(Supplied entries begins)
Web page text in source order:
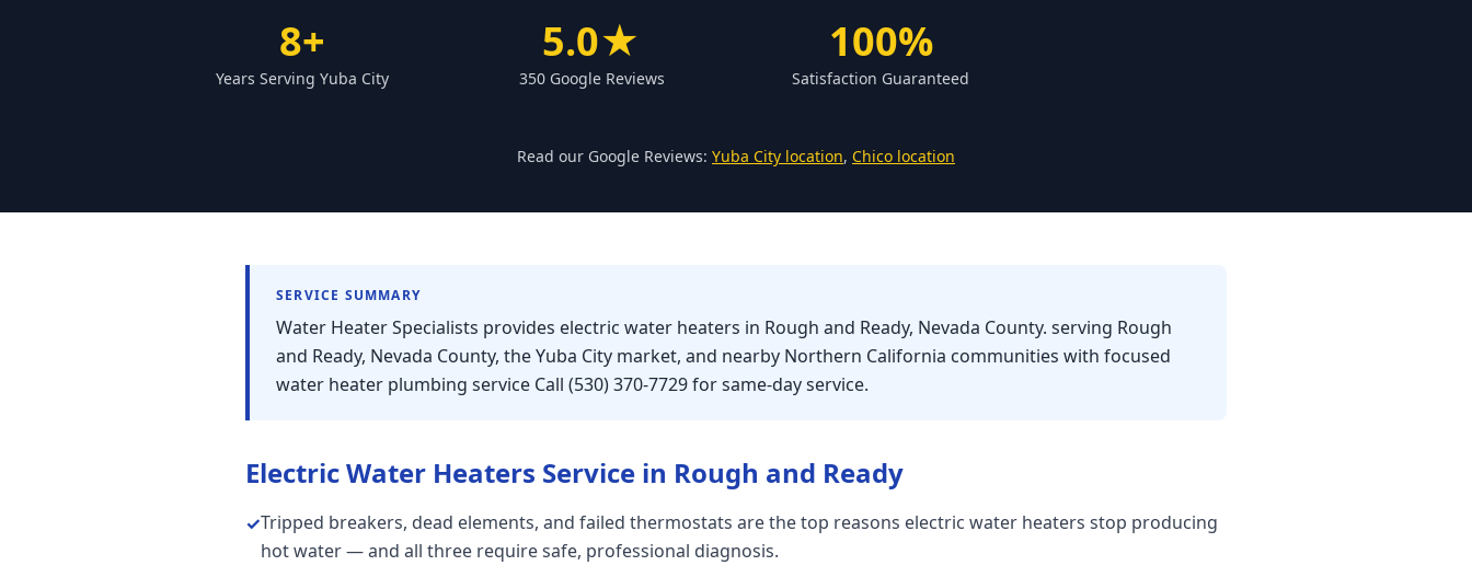
8+
Years Serving Yuba City
5.0★
350 Google Reviews
100%
Satisfaction Guaranteed
Read our Google Reviews: Yuba City location, Chico location
SERVICE SUMMARY
Water Heater Specialists provides electric water heaters in Rough and Ready, Nevada County. serving Rough
and Ready, Nevada County, the Yuba City market, and nearby Northern California communities with focused
water heater plumbing service Call (530) 370-7729 for same-day service.
Electric Water Heaters Service in Rough and Ready
✓Tripped breakers, dead elements, and failed thermostats are the top reasons electric water heaters stop producing
hot water — and all three require safe, professional diagnosis.
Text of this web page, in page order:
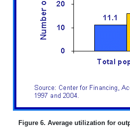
(Supplied entries ends)
Your assignment ▸ Images aside, return each entry above precisely as it stands.

Your solution ▸
Web page text in source order:
8+
Years Serving Yuba City
5.0★
350 Google Reviews
100%
Satisfaction Guaranteed
Read our Google Reviews: Yuba City location, Chico location
SERVICE SUMMARY
Water Heater Specialists provides electric water heaters in Rough and Ready, Nevada County. serving Rough
and Ready, Nevada County, the Yuba City market, and nearby Northern California communities with focused
water heater plumbing service Call (530) 370-7729 for same-day service.
Electric Water Heaters Service in Rough and Ready
✓Tripped breakers, dead elements, and failed thermostats are the top reasons electric water heaters stop producing
hot water — and all three require safe, professional diagnosis.
Text of this web page, in page order:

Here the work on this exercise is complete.